* Prompt *
Nothing below is to be printed except the lines between the line holding "leave a response , or trackback from your" and the line holding "A valuable money tip for freelancers", inclusive, each exactly as it appears.

[Extracted records]

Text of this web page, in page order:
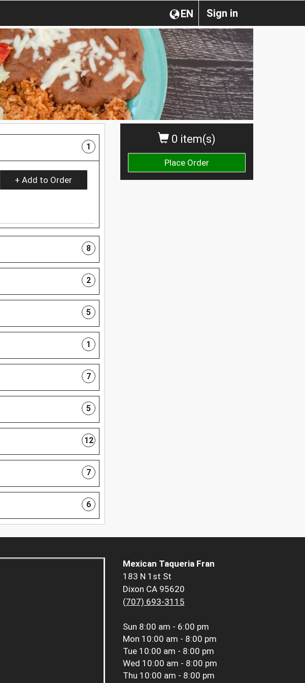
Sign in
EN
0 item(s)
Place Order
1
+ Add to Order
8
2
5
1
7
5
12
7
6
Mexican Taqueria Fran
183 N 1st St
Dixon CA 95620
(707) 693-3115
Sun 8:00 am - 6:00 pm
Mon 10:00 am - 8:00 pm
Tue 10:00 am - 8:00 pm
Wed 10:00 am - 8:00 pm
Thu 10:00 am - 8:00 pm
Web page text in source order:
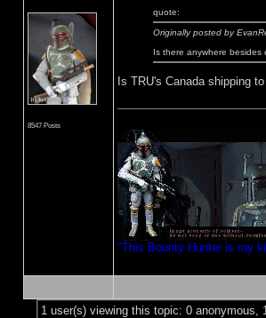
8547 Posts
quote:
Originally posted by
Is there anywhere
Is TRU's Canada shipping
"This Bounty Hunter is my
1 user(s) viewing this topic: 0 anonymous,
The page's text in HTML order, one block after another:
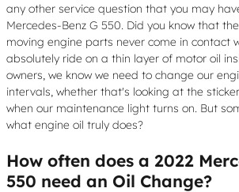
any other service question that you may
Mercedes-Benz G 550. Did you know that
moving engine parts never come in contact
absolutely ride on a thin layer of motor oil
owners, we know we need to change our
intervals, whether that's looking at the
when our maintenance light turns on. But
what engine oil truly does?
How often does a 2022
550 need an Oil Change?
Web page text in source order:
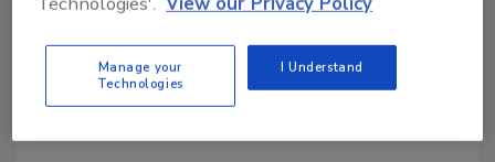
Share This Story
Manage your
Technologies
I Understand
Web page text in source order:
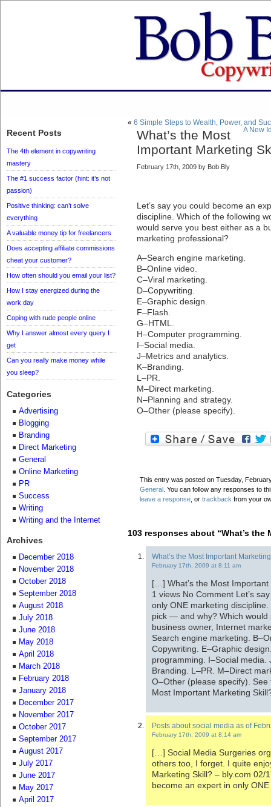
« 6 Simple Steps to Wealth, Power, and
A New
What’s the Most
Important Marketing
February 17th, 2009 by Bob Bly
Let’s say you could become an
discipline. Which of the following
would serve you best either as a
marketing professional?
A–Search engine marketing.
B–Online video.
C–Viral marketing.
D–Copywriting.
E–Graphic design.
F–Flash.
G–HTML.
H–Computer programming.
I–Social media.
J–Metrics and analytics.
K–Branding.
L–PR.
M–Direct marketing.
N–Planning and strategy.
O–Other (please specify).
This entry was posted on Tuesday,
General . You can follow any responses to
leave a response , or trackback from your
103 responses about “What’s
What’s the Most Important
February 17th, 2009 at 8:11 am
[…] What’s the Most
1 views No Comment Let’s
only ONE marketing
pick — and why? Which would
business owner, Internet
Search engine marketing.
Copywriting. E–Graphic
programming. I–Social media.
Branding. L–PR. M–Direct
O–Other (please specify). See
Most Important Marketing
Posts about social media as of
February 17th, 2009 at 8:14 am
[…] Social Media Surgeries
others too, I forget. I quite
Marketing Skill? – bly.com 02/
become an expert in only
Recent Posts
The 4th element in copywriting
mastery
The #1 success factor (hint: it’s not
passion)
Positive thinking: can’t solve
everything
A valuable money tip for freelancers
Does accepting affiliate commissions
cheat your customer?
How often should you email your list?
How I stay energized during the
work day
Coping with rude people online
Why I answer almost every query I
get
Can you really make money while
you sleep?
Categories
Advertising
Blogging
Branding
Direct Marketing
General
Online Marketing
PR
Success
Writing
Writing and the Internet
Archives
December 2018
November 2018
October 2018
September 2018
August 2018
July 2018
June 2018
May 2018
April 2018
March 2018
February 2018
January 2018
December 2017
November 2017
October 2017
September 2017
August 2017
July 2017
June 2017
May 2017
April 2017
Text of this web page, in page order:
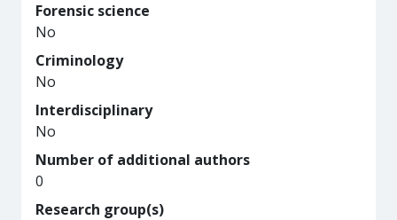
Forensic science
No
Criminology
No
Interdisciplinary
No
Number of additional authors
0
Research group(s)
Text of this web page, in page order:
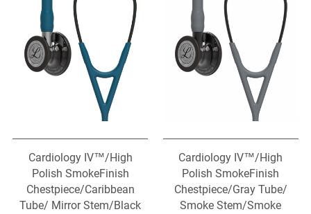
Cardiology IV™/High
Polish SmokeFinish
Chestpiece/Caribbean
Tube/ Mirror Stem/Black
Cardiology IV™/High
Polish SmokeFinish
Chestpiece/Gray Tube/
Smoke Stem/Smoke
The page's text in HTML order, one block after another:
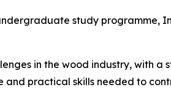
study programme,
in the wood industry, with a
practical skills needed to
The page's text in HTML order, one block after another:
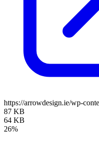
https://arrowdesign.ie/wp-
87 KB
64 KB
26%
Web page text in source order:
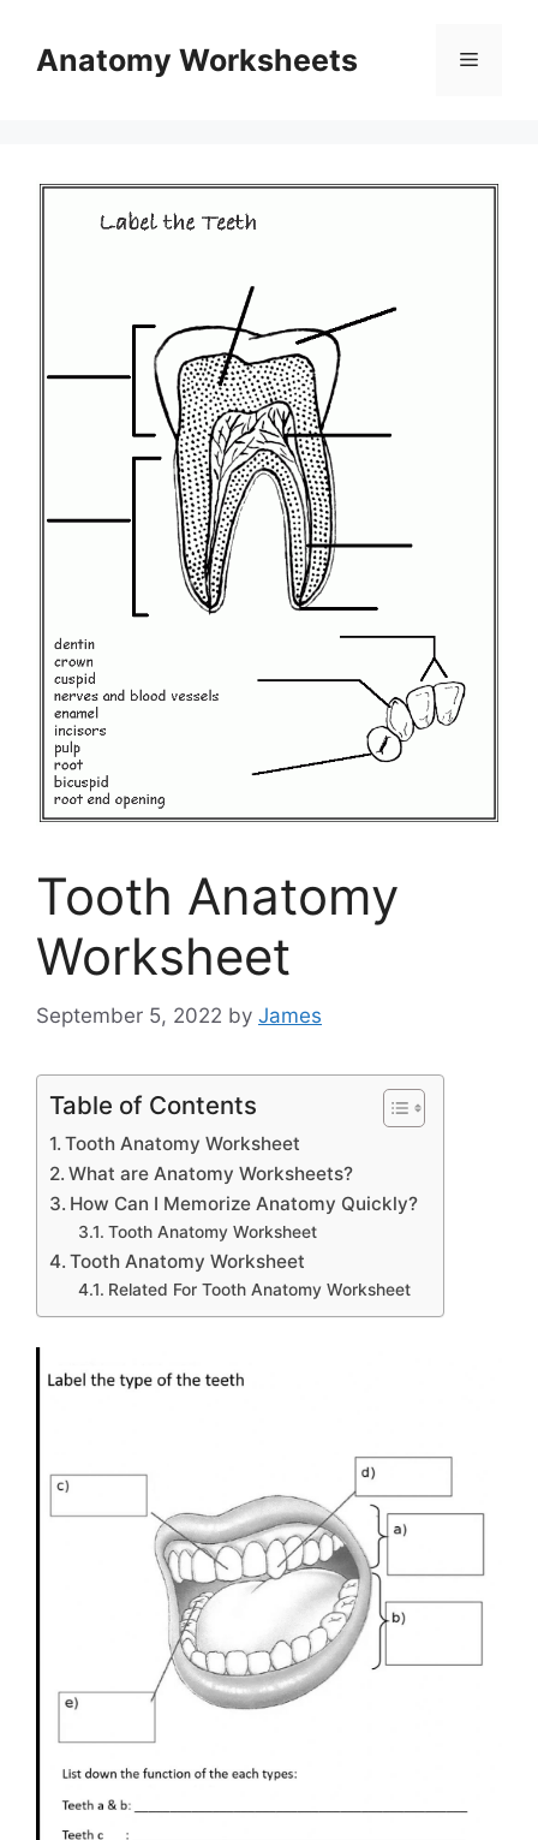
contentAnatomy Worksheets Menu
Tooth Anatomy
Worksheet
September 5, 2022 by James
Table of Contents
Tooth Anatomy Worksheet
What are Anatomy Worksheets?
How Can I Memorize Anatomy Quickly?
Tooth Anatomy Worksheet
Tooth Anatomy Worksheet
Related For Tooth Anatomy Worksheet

* Answer box *
leave a response , or trackback from your
103 responses about “What’s
What’s the Most Important
February 17th, 2009 at 8:11 am
[…] What’s the Most
1 views No Comment Let’s
only ONE marketing
pick — and why? Which would
business owner, Internet
Search engine marketing.
Copywriting. E–Graphic
programming. I–Social media.
Branding. L–PR. M–Direct
O–Other (please specify). See
Most Important Marketing
Posts about social media as of
February 17th, 2009 at 8:14 am
[…] Social Media Surgeries
others too, I forget. I quite
Marketing Skill? – bly.com 02/
become an expert in only
Recent Posts
The 4th element in copywriting
mastery
The #1 success factor (hint: it’s not
passion)
Positive thinking: can’t solve
everything
A valuable money tip for freelancers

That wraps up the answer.